この日の見せ場は517ヤードの最難関、15番パー4だった。フェアウェイからスプーンで打った、残り260ヤード弱の第2打は、「狭い花道を縫うように駆け上がり、どうにか乗ってくれたらいい」と、思い描いたとおりに転がって、グリーンの端にしがみつく。

13メートルのバーディトライはのぼりフックを読み切った。
「しかも、カップに届くように、よく打てた」。
この難所で今日はただひとりのバーディに、本人も納得のガッツポーズを握ったあとだっただけに、ますます最後のボギーは悔やまれる。

「ここで打ってちゃ、なんにもならん」。
18番の第3打はラフとカラーの境目からのアプローチ。
「イメージが出なかった」と、思うように寄せきれなかった。
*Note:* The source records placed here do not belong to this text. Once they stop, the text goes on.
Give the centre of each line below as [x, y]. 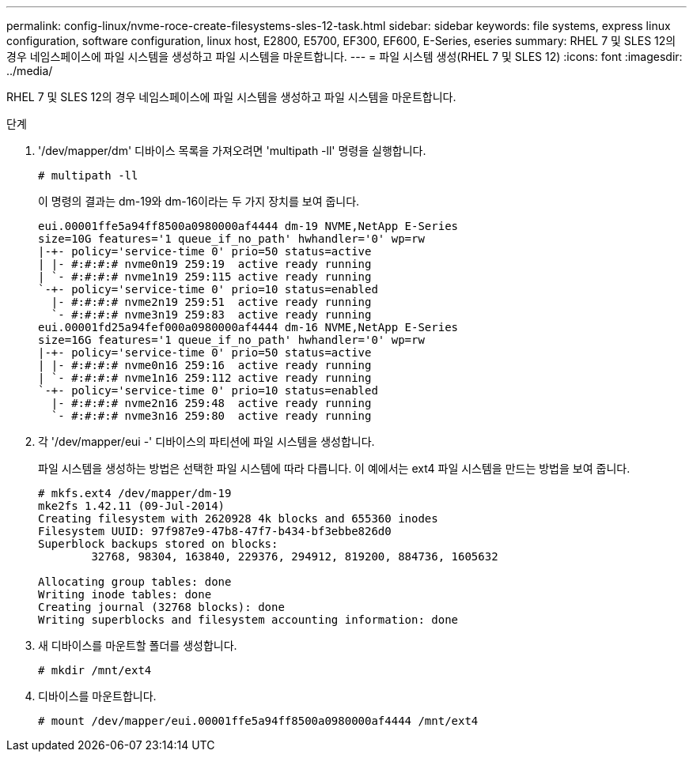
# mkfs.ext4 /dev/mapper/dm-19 [135, 493]
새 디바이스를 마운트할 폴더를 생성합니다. [138, 645]
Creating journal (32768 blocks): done [161, 607]
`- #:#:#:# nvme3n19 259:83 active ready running [211, 315]
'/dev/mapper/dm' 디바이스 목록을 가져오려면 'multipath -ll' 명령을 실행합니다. [232, 151]
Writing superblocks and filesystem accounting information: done [248, 620]
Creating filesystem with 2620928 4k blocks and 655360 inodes [238, 519]
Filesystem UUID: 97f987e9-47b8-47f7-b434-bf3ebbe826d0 [215, 531]
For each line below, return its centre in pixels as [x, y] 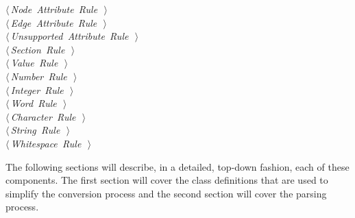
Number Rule [39, 76]
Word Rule [34, 103]
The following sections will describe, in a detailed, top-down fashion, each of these [177, 166]
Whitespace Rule [46, 143]
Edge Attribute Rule [54, 22]
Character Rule [43, 116]
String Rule [35, 130]
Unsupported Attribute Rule [70, 36]
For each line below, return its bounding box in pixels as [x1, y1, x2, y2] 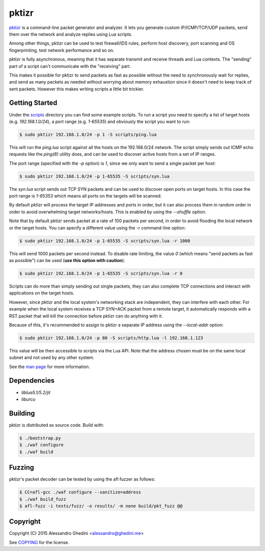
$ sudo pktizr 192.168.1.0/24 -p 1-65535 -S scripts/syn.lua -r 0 [19, 270, 183, 276]
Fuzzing [9, 464, 34, 472]
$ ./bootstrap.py [19, 435, 61, 441]
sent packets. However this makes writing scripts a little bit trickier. [9, 86, 144, 92]
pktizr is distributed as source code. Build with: [9, 422, 104, 428]
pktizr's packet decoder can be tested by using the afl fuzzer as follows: [9, 476, 156, 482]
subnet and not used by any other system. [9, 354, 95, 361]
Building [9, 409, 35, 417]
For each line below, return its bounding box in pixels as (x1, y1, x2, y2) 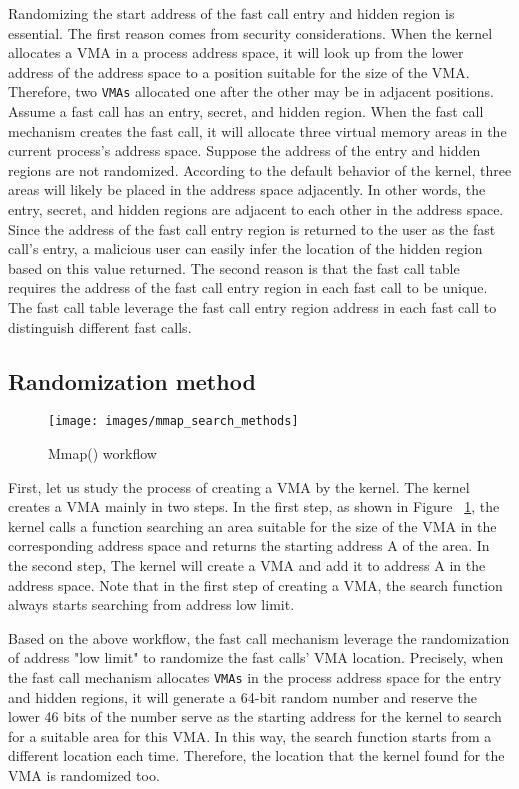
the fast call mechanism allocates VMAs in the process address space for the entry (8, 666, 502, 687)
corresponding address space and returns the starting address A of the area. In (8, 535, 490, 556)
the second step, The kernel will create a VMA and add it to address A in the (8, 554, 486, 575)
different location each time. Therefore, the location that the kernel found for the (8, 745, 505, 766)
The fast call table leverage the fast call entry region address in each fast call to (8, 296, 497, 317)
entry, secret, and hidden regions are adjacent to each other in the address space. (8, 199, 504, 219)
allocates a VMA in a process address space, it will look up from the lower (8, 42, 464, 63)
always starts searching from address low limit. (8, 594, 295, 615)
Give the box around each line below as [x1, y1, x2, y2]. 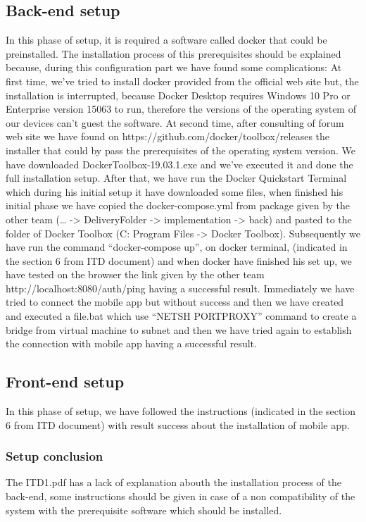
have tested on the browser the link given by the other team [6, 267, 265, 282]
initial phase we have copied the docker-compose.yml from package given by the [6, 198, 351, 213]
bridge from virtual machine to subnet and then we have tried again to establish [6, 322, 352, 337]
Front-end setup [6, 371, 125, 392]
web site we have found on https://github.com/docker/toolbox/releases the [6, 129, 330, 144]
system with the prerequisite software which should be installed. [6, 502, 282, 517]
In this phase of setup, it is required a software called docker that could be [6, 32, 327, 47]
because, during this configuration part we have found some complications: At [6, 60, 342, 75]
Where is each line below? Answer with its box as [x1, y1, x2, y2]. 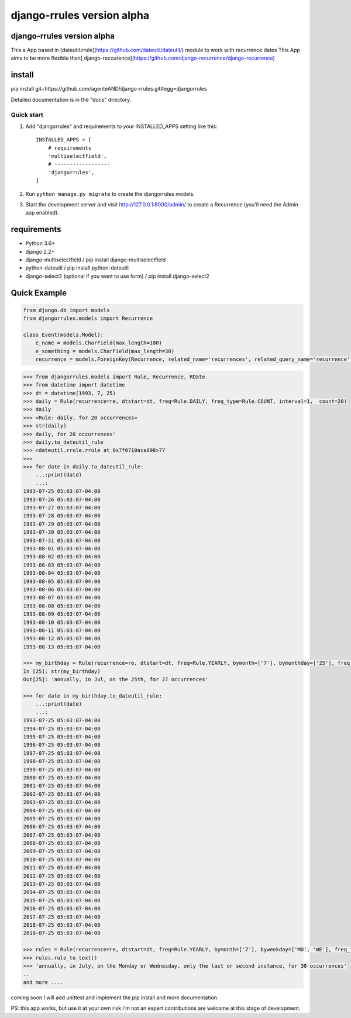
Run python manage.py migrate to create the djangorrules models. [25, 190, 195, 197]
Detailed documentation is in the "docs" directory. [11, 96, 132, 103]
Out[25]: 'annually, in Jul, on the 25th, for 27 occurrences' [23, 676, 209, 683]
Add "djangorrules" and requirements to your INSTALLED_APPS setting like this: [25, 123, 218, 130]
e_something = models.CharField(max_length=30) [35, 348, 175, 354]
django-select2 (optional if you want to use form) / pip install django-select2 [25, 272, 210, 279]
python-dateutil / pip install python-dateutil [25, 264, 129, 271]
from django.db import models [23, 307, 110, 313]
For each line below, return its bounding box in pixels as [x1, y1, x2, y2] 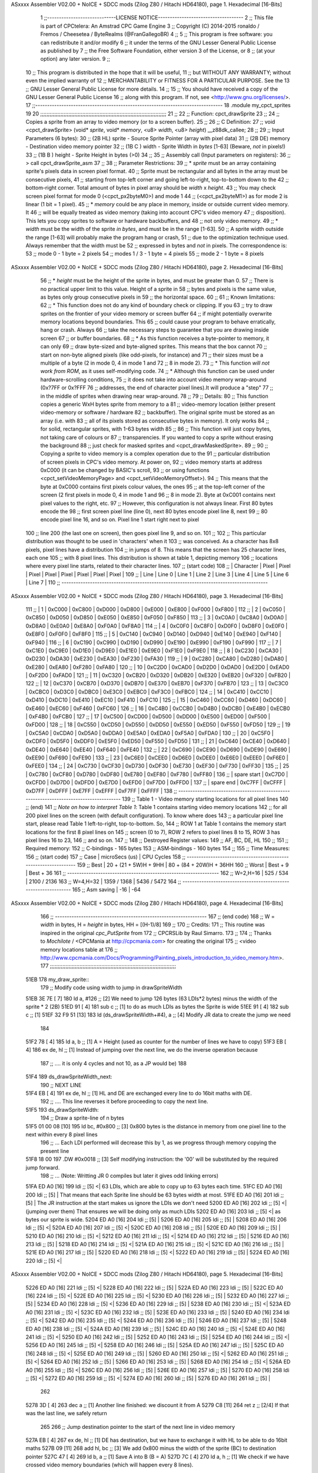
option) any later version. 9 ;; [40, 55, 110, 62]
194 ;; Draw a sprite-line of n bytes [40, 1114, 125, 1122]
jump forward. [25, 1164, 60, 1171]
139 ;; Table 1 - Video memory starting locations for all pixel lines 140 [121, 795, 289, 802]
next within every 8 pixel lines [25, 1131, 98, 1138]
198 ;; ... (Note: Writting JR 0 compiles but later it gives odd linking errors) [40, 1172, 219, 1179]
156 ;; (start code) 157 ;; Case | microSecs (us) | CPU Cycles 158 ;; [25, 853, 185, 860]
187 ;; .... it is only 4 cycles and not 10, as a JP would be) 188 [40, 1059, 187, 1066]
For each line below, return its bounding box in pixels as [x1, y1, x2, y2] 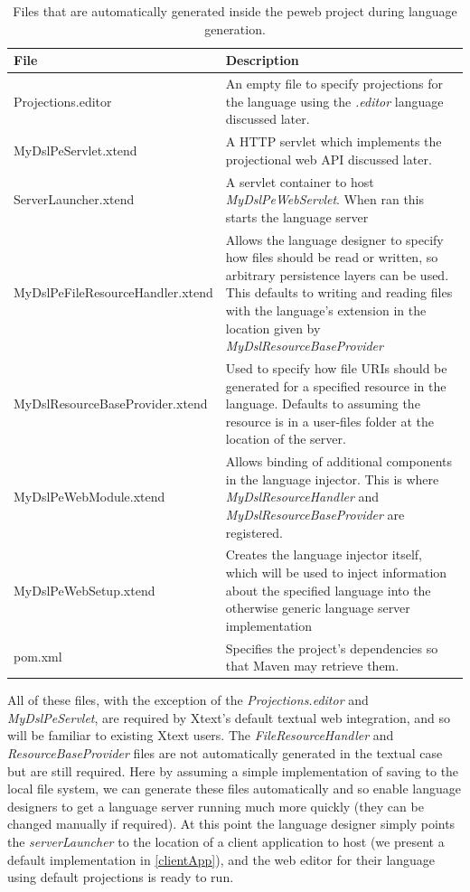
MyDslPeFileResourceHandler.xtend [14, 283, 213, 302]
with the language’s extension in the [225, 300, 427, 319]
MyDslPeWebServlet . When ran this [225, 190, 425, 209]
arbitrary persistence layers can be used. [225, 265, 449, 284]
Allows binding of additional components [225, 452, 453, 471]
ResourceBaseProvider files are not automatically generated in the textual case [7, 744, 443, 763]
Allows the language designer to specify [225, 230, 444, 249]
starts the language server [225, 207, 369, 226]

グリーンの段を上りきったところで、止まってしまった。
「もったいないことをした」との反省と後悔は、しかし翌日まで持ち越さない。

通算2アンダーは、首位と4打差に「まだトップに届く位置。逆転出来る位置にいるということを考えて、明日は切り替えてやりたい」と、諦めない。
スポンサー契約を結ぶ日清食品が、特別協賛の今大会は初めから恩返しの大会2勝目しか頭にない。

「明日はトップを取るか、取らないか。悠長なことを考えている暇はない」と、気合が入ったままホールアウト後は練習前に、大勢のファンが待ちわびるギャラリープラザに駆けつけた。
募金箱を持って義援活動。多くの善意に、普段はあまり見せない笑顔で応じた。

今大会では出場全選手の1バーディにつき、100食のカップヌードルを送る「バーディ for ニッポン」という取り組みを通じて、プレーでも被災地支援に取り組んでいる。
「大会を通じて、ニッポンをもっともっと元気にしましょう!」と、改めて呼びかけた池田。プレーでも、“19番ホール”でも、ホストプロとしての責任をきっちり果たした若大将であった。